Con este escenario de dificultad y las elecciones municipales a la vista, la izquierda abertzale mueve sus fichas en el tablero buscando una vía para burlar la ley de partidos y conseguir presencia institucional con la que conseguir fondos para sufragar sus operaciones. La nueva cara visible del movimiento batasuno, Rufi Etxeberria, plantea un proceso sin actividad armada de ETA. Lo que dicho en plata viene a ser una tregua. Los anteriores altos al fuego han servido de poco y los ha aprovechado el entramado terrorista para restañar sus heridas y reorganizarse.

¿Es ésta una propuesta creíble? ¿Es verdad que de una vez por todas que la izquierda abertzale se ha liberado del yugo de ETA? ¿Es un nuevo intento para ganar tiempo y volver a las andadas de la barbarie tras meses de reconstrucción interna? La experiencia nos conduce irremisiblemente al escepticismo por mucho que los nuevos dirigentes del Movimiento de Liberación Nacional Vasco esgriman “vías pacíficas y democráticas”. Hasta la fecha, el aparato militar ha marcado la estrategia a su brazo político y éste carece del crédito suficiente ante la opinión pública hasta que no pida el cese de la violencia y la entrega de las armas.

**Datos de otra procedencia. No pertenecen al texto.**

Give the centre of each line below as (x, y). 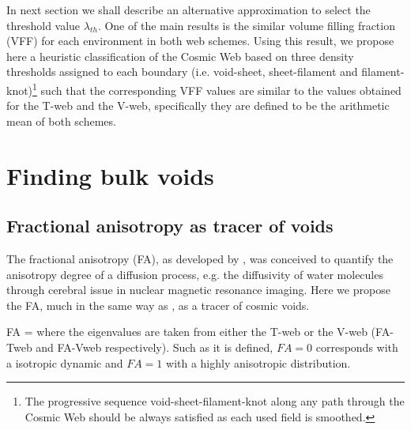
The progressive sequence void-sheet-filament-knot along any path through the (215, 401)
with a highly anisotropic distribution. (258, 362)
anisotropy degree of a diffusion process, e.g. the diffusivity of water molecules (195, 274)
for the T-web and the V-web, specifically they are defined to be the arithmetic (198, 106)
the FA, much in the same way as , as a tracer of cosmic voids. (158, 305)
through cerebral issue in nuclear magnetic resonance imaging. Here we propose (198, 290)
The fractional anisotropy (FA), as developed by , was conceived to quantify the (200, 258)
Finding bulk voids (110, 175)
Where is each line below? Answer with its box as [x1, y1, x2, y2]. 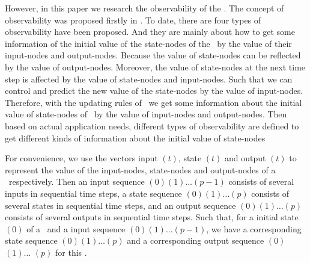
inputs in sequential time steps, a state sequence [5, 187, 182, 199]
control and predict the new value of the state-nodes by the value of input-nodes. [5, 84, 303, 97]
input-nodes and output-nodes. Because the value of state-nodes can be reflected [5, 49, 301, 61]
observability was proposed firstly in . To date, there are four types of [5, 13, 261, 26]
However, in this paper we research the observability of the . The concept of [5, 2, 284, 14]
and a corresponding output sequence [127, 234, 264, 247]
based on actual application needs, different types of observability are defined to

Foto.El País. Rufi Etxeberria, flanqueado por Julen Aginako y Taxio Erkizia, en una protesta en Bilbao.

Agur Ibarretxe

Se ha ido malencarado y dando un portazo con soberbia e ira. No quiero hacer leña del árbol caído por pudor (es demasiado fácil y a la vez mezquino),  por respeto a una trayectoria (que no comparto y con demasiados oscuros) y a la ciudadanía que le ha dado su apoyo durante años. Tampoco quiero expresarme desde el subjetivismo de mi sintonía política y mi admiración hacia Patxi López. Sin embargo, es una evidencia irrebatible que Juan José Ibarretxe y el PNV no han digerido bien el veredicto de la sociedad de Euskadi. El electorado no les ha dado el apoyo suficiente para mantener el Gobierno. Una buena noticia para el conjunto de España y, en especial, para un pueblo vasco harto ya de tanto frentismo y crispación, que reclama puentes, entendimiento, tolerancia, concordia… Ibarretxe ofreció ayer mucho de lo primero y poco o nada de lo segundo en su intervención ante el Parlamento en la sesión de investidura. No ha entendido nada, está encastillado en su dogmatismo, y quizá por eso se cargaron en su día a Josu Jon Imaz, lo consideraban tibio y revisionista. Es sin duda la hora del cambio, de la bocanada de aire fresco, de la mano tendida y el corazón limpio, de superar clichés impostados, de la apertura desde la salvaguarda de las señas de identidad, del progreso sin rémoras ni chantajes. Patxi López tiene una oportunidad histórica de normalizar la convivencia en Euskadi gobernando para todos y todas. Que los tirios no caigan en la tentación de echarse al monte, haciendo causa común con el radicalismo aberzale, ni que los troyanos pretendan pasar factura, azuzar el rencor y jugar a la deslealtad con el nuevo lehendakari. Se abre una nueva etapa en Euskadi, una ventana abierta a la esperanza y…  a la tan ansiada PAZ.

Foto: El País.

Patxi, lehendakari

Ése fue el lema invocado por los socialistas vascos en las elecciones del pasado 1 de marzo para renovar el Parlamento de Euskadi. El escrutinio final abrió una puerta a la esperanza… y a la renovación. El cambio no es una utopía, ya es una realidad matemática y políticamente posible. PSE y PP han alcanzado un principio de acuerdo que llevará viento fresco al Palacio de Ajuria Enea. Patxi López será el nuevo lehendakari aupado con los votos de los veinticinco diputados socialistas y los trece populares. El PSE gobernará en minoría, con un compromiso para que el PP apoye los presupuestos de la comunidad autónoma, con lo que se le dará estabilidad a la gestión. Como contrapartida, el partido de Rajoy ocupará la Presidencia del Parlamento. No hay que entender a priori este consenso de las dos grandes fuerzas españolas como una respuesta frentista al nacionalismo vasco. El camino se hace andando. Patxi López tendrá que demostrar con sus actos y sus gestos que favorece la eliminación de etiquetas y la integración de todos los vascos y las vascas. Arranca un tiempo para la ilusión en Euskadi. Y el PNV ha de entender que la democracia se basa en el juego de mayorías y minorías en las asambleas legislativas y, sobre todo, que el sillón de Ajuria Enea no es patrimonio de nadie, sino de la voluntad del pueblo, que es quien pone y quita gobiernos.